A material using the Volume material domain drives the look of clouds using volume textures. A volume texture is a 3D texture that is sliced into a series of 2D textures aligned to a grid. These types of textures within a material are used for different volumetric effects, like smoke and clouds, because they work well for things like light traveling through a volume.

The volume texture below represents a series of two-dimensional images in a grid (left) that when stacked, they make a three-dimensional volume representation (right).

VolumeTexture.png

Open and view a volume texture with the Texture Editor to display its two-dimensional image view (left), or its three-dimensional volume view (right).

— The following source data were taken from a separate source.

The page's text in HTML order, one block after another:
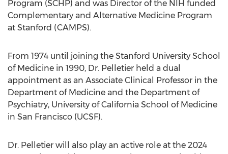
Program (SCHP) and was Director of the NIH funded
Complementary and Alternative Medicine Program
at Stanford (CAMPS).
From 1974 until joining the Stanford University School
of Medicine in 1990, Dr. Pelletier held a dual
appointment as an Associate Clinical Professor in the
Department of Medicine and the Department of
Psychiatry, University of California School of Medicine
in San Francisco (UCSF).
Dr. Pelletier will also play an active role at the 2024
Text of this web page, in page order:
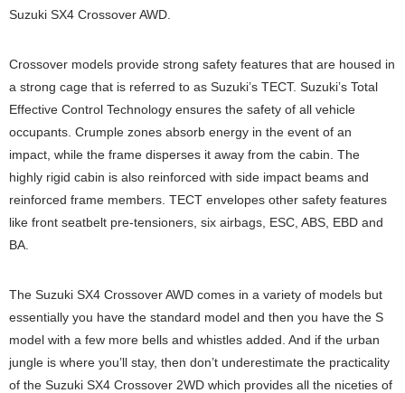
Suzuki SX4 Crossover AWD.
Crossover models provide strong safety features that are housed in
a strong cage that is referred to as Suzuki’s TECT. Suzuki’s Total
Effective Control Technology ensures the safety of all vehicle
occupants. Crumple zones absorb energy in the event of an
impact, while the frame disperses it away from the cabin. The
highly rigid cabin is also reinforced with side impact beams and
reinforced frame members. TECT envelopes other safety features
like front seatbelt pre-tensioners, six airbags, ESC, ABS, EBD and
BA.
The Suzuki SX4 Crossover AWD comes in a variety of models but
essentially you have the standard model and then you have the S
model with a few more bells and whistles added. And if the urban
jungle is where you’ll stay, then don’t underestimate the practicality
of the Suzuki SX4 Crossover 2WD which provides all the niceties of
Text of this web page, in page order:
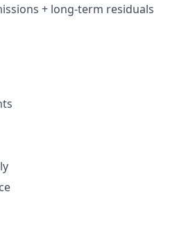
+ long-term residuals​
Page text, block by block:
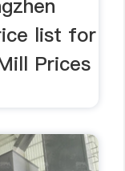
list for
Prices
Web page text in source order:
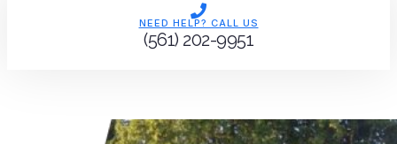
NEED HELP? CALL US
(561) 202-9951
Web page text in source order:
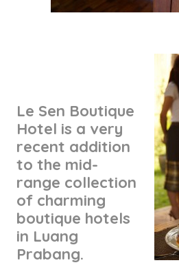
Le Sen Boutique
Hotel is a very
recent addition
to the mid-
range collection
of charming
boutique hotels
in Luang
Prabang.
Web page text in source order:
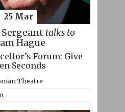
Sergeant talks to
Hague
Forum: Give
Seconds
Theatre
25 Mar
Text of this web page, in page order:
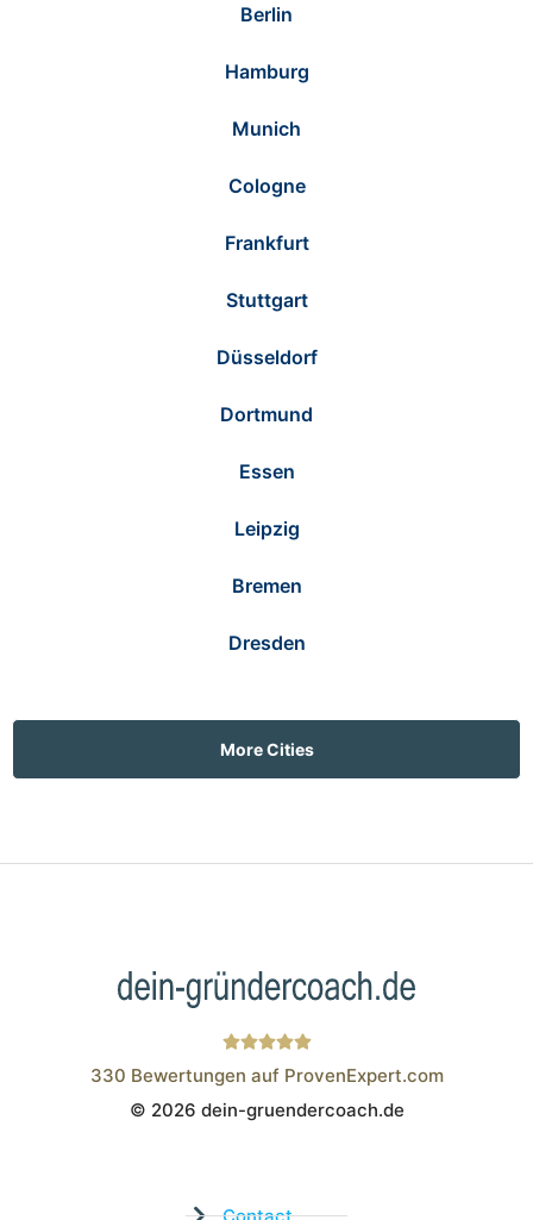
Berlin
Hamburg
Munich
Cologne
Frankfurt
Stuttgart
Düsseldorf
Dortmund
Essen
Leipzig
Bremen
Dresden
More Cities
Wistor GmbH
330 Bewertungen auf ProvenExpert.com
© 2026 dein-gruendercoach.de

Along with the attributes controllable in the Volumetric Cloud Component and Material, the volume texture is the basis that provides the initial look of your cloud and helps define what is possible. Volume textures open up the possibilities through your cloud material to create many different types of clouds and effects.

The examples below demonstrate several varieties of clouds that can be created using a single volume material with some adjustable parameters through instancing. This example uses the M_volumetricCloud_02_Profiles_Soft that is available in the Volumetrics plugin content (see below).

VT_CloudExamples.png

Your volume material has material expression input and output nodes that provide editable attributes forming the basis of your cloud material. Some of these settings have performance implications that increase or reduce the cost of the shader.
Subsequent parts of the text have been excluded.